### Extracted records
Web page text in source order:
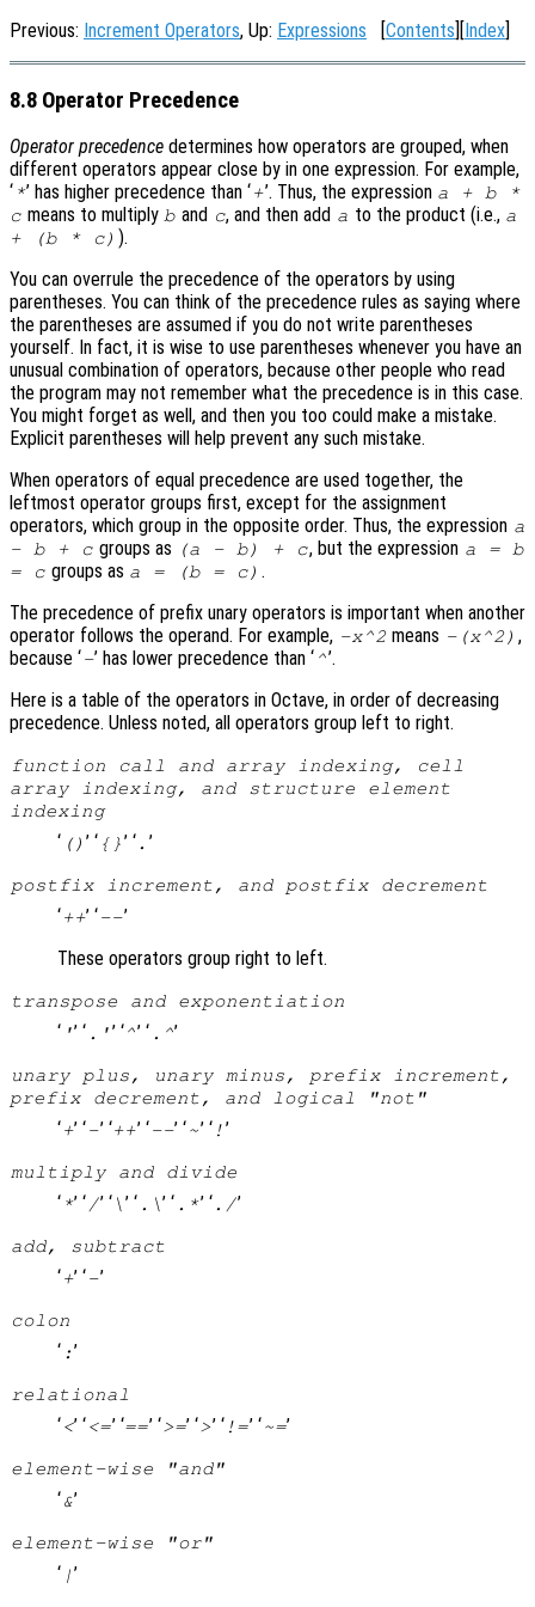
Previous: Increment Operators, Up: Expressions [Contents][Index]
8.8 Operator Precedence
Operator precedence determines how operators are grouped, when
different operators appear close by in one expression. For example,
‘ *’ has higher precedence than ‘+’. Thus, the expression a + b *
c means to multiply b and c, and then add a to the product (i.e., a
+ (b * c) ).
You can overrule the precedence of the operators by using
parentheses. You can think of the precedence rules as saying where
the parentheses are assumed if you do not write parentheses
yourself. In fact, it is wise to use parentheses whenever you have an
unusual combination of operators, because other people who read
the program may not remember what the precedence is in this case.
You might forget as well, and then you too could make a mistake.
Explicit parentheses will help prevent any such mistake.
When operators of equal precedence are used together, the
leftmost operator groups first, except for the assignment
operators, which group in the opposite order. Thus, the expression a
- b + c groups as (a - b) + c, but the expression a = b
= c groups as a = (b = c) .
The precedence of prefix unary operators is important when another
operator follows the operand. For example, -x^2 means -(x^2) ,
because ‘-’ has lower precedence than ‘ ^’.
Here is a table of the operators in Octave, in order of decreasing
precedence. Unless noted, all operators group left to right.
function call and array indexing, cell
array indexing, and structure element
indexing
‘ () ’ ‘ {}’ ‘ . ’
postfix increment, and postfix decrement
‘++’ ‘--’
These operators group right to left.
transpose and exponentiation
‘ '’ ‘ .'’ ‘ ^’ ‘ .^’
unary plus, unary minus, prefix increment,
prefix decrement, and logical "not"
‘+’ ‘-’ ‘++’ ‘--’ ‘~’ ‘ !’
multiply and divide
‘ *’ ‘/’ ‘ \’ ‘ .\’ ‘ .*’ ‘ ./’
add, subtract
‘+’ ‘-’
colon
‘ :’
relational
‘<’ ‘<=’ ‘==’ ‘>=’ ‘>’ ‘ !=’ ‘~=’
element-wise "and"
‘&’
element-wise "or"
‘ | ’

### What to produce
If a record above holds a picture, leave the picture out and write out everything else exactly.

### Solution for this task
Web page text in source order:
Previous: Increment Operators, Up: Expressions [Contents][Index]
8.8 Operator Precedence
Operator precedence determines how operators are grouped, when
different operators appear close by in one expression. For example,
‘ *’ has higher precedence than ‘+’. Thus, the expression a + b *
c means to multiply b and c, and then add a to the product (i.e., a
+ (b * c) ).
You can overrule the precedence of the operators by using
parentheses. You can think of the precedence rules as saying where
the parentheses are assumed if you do not write parentheses
yourself. In fact, it is wise to use parentheses whenever you have an
unusual combination of operators, because other people who read
the program may not remember what the precedence is in this case.
You might forget as well, and then you too could make a mistake.
Explicit parentheses will help prevent any such mistake.
When operators of equal precedence are used together, the
leftmost operator groups first, except for the assignment
operators, which group in the opposite order. Thus, the expression a
- b + c groups as (a - b) + c, but the expression a = b
= c groups as a = (b = c) .
The precedence of prefix unary operators is important when another
operator follows the operand. For example, -x^2 means -(x^2) ,
because ‘-’ has lower precedence than ‘ ^’.
Here is a table of the operators in Octave, in order of decreasing
precedence. Unless noted, all operators group left to right.
function call and array indexing, cell
array indexing, and structure element
indexing
‘ () ’ ‘ {}’ ‘ . ’
postfix increment, and postfix decrement
‘++’ ‘--’
These operators group right to left.
transpose and exponentiation
‘ '’ ‘ .'’ ‘ ^’ ‘ .^’
unary plus, unary minus, prefix increment,
prefix decrement, and logical "not"
‘+’ ‘-’ ‘++’ ‘--’ ‘~’ ‘ !’
multiply and divide
‘ *’ ‘/’ ‘ \’ ‘ .\’ ‘ .*’ ‘ ./’
add, subtract
‘+’ ‘-’
colon
‘ :’
relational
‘<’ ‘<=’ ‘==’ ‘>=’ ‘>’ ‘ !=’ ‘~=’
element-wise "and"
‘&’
element-wise "or"
‘ | ’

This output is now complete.